Some funds were demanded budgetary support including infrastructure development but some funds were lavishly spent on keeping the PKR parity stable against US$.

This caused the emerging market to showcase fewer exports against the cheap and innovative imports bringing another deficit in the already burgeoning challenges of the budgetary deficit.

A different source of funding was utilized which include printing money against government guarantees, issuing international currency bonds and sukuks, borrowing from the local market including commercial banks and asking the friendly countries for help. All these means were utilized but never had the option of safe deposits in State Bank until recommended by the current Khan’s economic team.

The total influx from contemporary sources of multilateral and bilateral creditors stood at $8.470b (until March 31st, 2019) out of which $6.3b were from China and it added another $2b for the safe deposit back in May 2019 as well.

Saudi Arabia and UAE both also deposited $3b each after their crown prince’s visits and at the latest, Qatar vowed for another $3b (1st tranche of $500m received a couple of days back).

Pakistan is also seeking funds from IMF, ADB and World Bank just to keep fiscal balance. IMF will grant a sum total of $6b (seeking approval in this week) in a 39 months long payout package. ADB will give $3.4b in budgetary support and out of which $2.2b will be received in this fiscal year. World Bank is giving $918m for different development projects and an additional $1.4b for 7 projects.

So, a lot of money is coming and some more will be coming in the shape of FDIs from different Gulf countries, which will add more strength to balance the current account deficit and balance of payment crises.

Pakistan will seek more money from World Bank later this year in the category of Special Policy based Loans (SPBL) which is primarily to avoid default and that money will be equal to $1b. Pakistan also has plans to issue Euro Bonds and Sukuk instruments worth $3b in this financial year. All that effort aims to averse the twin crises.

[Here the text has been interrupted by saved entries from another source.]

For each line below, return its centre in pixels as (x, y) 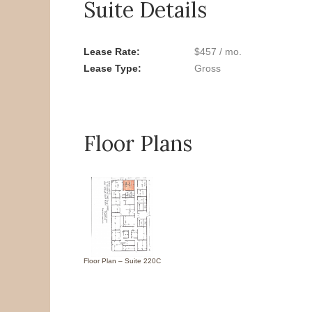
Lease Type (111, 68)
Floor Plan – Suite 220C (122, 260)
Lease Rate (110, 51)
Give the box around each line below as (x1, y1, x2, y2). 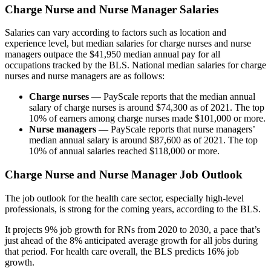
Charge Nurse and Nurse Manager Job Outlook (5, 168, 243, 181)
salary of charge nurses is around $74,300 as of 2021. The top (29, 102, 264, 113)
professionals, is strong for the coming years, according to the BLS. (5, 203, 261, 214)
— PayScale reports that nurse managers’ (96, 124, 255, 135)
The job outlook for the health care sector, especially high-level (5, 192, 244, 203)
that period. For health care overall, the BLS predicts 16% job (5, 246, 239, 256)
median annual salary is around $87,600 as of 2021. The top (29, 135, 258, 146)
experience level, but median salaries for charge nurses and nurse (5, 38, 251, 49)
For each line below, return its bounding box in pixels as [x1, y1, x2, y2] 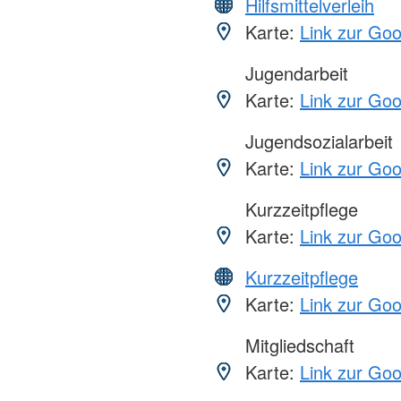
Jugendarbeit [240, 59, 348, 86]
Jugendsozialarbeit [240, 127, 393, 154]
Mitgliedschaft [240, 331, 354, 358]
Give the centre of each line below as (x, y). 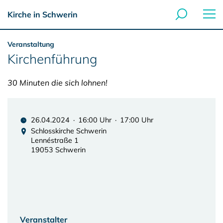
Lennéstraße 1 (55, 140)
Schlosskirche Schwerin (69, 131)
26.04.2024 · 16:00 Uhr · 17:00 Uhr (92, 120)
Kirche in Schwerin (43, 14)
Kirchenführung (52, 59)
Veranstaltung (31, 44)
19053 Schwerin (58, 150)
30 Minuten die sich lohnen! (57, 83)
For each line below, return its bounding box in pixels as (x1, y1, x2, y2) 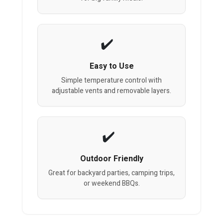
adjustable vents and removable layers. (52, 86, 171, 97)
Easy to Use (89, 60, 134, 73)
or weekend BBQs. (83, 178, 140, 189)
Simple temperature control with (61, 75, 162, 86)
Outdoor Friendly (80, 153, 143, 165)
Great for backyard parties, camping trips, (48, 168, 175, 179)
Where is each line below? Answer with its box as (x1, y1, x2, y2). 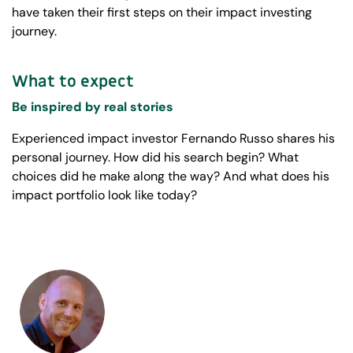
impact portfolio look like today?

For the common man, all is not well and he is also ignorant of the basic facts and particularly if the talk is of economic issues, its stability through stringent reforms and meeting the challenges with some form of strategy, he is absolutely in dark ages. For his help, a few basic terms (concepts) are explained hereunder which is part of the total effort to give them a little knowledge in the simplest possible words. We will learn about the 3 types of crises which are “Current Account Deficit”, “Budget Deficit” and “Fiscal Deficit”;


Current Account Deficit = total value of Imports – the total value of Exports:


Total Imports = $100

Total Exports = $60

C/A Deficit = (100 – 60) => $40

Budget Deficit = total expenditure – total receipts


Total Expenditure = $100

Total Receipts = $80

Budget Deficit = (100 – 80) => $20

Fiscal Deficit = budget deficit + borrowings (the amount of borrowing the government has to resort to meet its expenditure)


Budget Deficit = $10 ($20 – $10 Borrowing)

Borrowings = $10

Fiscal Deficit = (10 + 10) => 20

So, if a country has all three deficits, its government has to find ways to do the needful. Sometimes the projects for which they seek financial support are worthy (like Dams, Airports, Railway Expansion, Motorways, Economic Hubs, Free Trade Zones, etc) and sometimes the projects are not worthy (Lahore Orange Train, Peshawar Metro, Loss-making or subsidized projects, etc).

We must bear in mind that such funding must be used for development purposes not for public consumption.

Let me elaborate my point, Pakistan had been seeking many project financing which proved that the projects are not finished yet or even not started, and that money was used for supporting the Pak Rupee against Dollar for many years; which in-fact not only stalled the growth but also mounted pressure on exports and encouraged imports.

Imports remained cheap for many years in Pakistan which destroyed the local industry and halted the integration between Fiscal and debt strategy.

At the moment Pakistan has more than Rs35 trillion total debt and liabilities, which has increased at an exponential rate since year 2007~8 and its external debt in terms of US dollars has crossed $95b, after all, such huge financing our GDP growth is still meager and there was no chance seen in the recent past and even in the near future that it is going to improve.

Hence, the incumbent government went for novice ways like safe deposits and calling money from friendly counties first before going to conventional sources.


After all such facts, figures and alarming situation it is our moral responsibility to stand with government, help them in mitigating foreign and local debts at a faster pace, just as they did in last financial year by paying more than $9b and will be paying the same amount in this financial year as well.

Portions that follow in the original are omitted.